Alors que c’est maintenant, plus que jamais, que doit se matérialiser la devise nationale, ‘’Un Peuple- Un But-Une Foi’’, en raison de la forte pression que fait peser la CEDEAO sur notre pays sur la durée de la transition et l’organisation d’élections, une portion de l’opinion politique ne s’embarrasse point de charger les autorités de la Transition de décision unilatérale, occultant qu’elle n’est que la résultante de son boycott. Quelle est la base de la légitimité du nouveau chronogramme soumis à l’organisation communautaire ?

Telle une épée de Damoclès, notre pays est exposé à la tempête des sanctions économiques et financières depuis que l’organisation communautaire a eu connaissance des conclusions des Assises Nationales de la Refondation, niveau national, tenues à Bamako, les 27, 28, 29 Décembre 2021. Cela est une lapalissade qui ne devrait souffrir de laisser une quelconque brèche à l’unité nationale.

Paradoxalement, alors que le sort de notre pays se discutera ce 9 janvier, à l’occasion d’un sommet des chefs d’Etat de la CEDEAO, des voix discordantes s’élèvent au plan national pour dénoncer une décision unilatérale des autorités de la Transition. Une accusation difficilement recevable pour différentes raisons.

La première est que ce sont les participants aux Assises Nationales de la Refondation qui se sont prononcés pour la prorogation de la transition afin de pouvoir réaliser les réformes institutionnelles structurantes et, par conséquent, permettre des élections crédibles, équitables et transparentes. Les délais avancés varient de 6 mois à 5 ans.

La seconde est que le processus des Assises Nationales de la Refondation a été inclusif.

En effet, la session au niveau national fait suite aux phases communales, locales, régionales ainsi qu’à celles ayant concerné les Maliens établis à l’extérieur et les réfugiés, phases qui se sont tenues du 11 au 23 décembre 2021.

Aussi, faut-il souligner qu’outre les membres du Panel des Hautes personnalités et de la Commission d’organisation des ANR, des experts dans les différentes thématiques discutées, les délégués venus de toutes les régions de Mali, des représentants de la société civile et des Maliens établis à l’extérieur ont pris part aux travaux.
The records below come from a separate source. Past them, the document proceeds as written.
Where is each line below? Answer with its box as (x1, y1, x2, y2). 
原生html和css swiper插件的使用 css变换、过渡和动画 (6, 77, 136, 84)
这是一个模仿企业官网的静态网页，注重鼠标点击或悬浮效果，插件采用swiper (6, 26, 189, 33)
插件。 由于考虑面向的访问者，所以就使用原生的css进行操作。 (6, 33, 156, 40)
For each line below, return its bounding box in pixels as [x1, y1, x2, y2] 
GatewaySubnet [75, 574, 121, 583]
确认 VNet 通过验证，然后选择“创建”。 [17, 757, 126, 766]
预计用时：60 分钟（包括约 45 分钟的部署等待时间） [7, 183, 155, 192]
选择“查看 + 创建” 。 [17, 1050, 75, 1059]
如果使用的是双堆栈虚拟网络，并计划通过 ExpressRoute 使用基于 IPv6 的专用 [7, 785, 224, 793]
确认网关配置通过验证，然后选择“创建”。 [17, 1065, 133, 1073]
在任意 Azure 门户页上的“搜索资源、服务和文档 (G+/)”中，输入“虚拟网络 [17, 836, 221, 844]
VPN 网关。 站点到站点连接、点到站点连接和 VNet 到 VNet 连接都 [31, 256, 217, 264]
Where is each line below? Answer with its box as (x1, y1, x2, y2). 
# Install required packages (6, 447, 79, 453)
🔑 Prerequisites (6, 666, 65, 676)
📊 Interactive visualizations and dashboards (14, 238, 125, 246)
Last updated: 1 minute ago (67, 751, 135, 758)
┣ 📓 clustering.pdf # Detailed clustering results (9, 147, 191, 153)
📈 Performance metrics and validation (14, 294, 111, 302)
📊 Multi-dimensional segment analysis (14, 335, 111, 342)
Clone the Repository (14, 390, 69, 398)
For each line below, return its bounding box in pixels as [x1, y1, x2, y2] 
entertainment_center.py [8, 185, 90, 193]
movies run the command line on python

D’ailleurs, apprend-on de bonnes sources, si les états-majors politiques se démarquent de la perspective de la prorogation de la transition, les responsables aux niveaux local et régional ont pris part aux travaux préparatifs de la phase nationale des Assises Nationales de la Refondation.
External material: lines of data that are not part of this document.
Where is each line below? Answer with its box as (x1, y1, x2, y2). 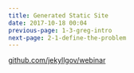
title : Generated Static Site (8, 11, 109, 20)
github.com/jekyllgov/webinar (8, 56, 106, 65)
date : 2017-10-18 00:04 (8, 19, 88, 27)
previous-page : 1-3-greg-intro (8, 26, 112, 34)
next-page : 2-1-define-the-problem (8, 33, 127, 42)
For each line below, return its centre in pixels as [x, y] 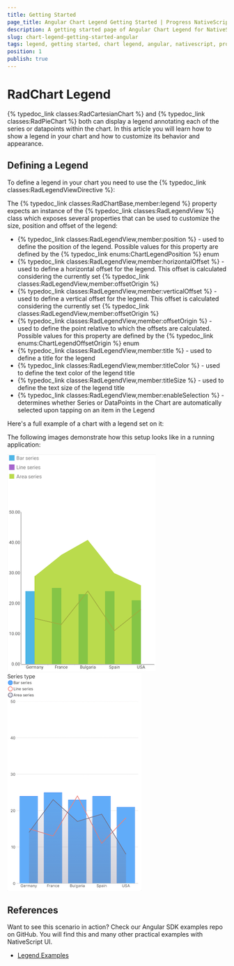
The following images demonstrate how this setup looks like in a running [111, 437]
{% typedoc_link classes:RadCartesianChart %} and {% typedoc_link [106, 114]
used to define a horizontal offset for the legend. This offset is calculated [122, 268]
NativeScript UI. [30, 942]
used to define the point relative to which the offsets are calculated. [114, 328]
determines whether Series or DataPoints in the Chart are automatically [119, 403]
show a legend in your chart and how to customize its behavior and [103, 136]
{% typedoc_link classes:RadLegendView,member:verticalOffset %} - [117, 291]

Dès lors peut-on s’autoriser à soutenir que la décision de la prorogation de la transition afin de pouvoir réaliser les réformes institutionnelles structurantes est frappée du sceau de toute la légitimité requise. Aussi, les ruades dans les brancards ne peuvent que trahir une certaine inconséquence puisque le risque connu et encouru de tout boycott est la non-prise en compte de l’avis de celui qui en fait  l’option. Le sordide jeu de l’obstruction auquel nous assistons ne grandit donc pas ses auteurs. Ressaisissons-nous et avançons ensemble.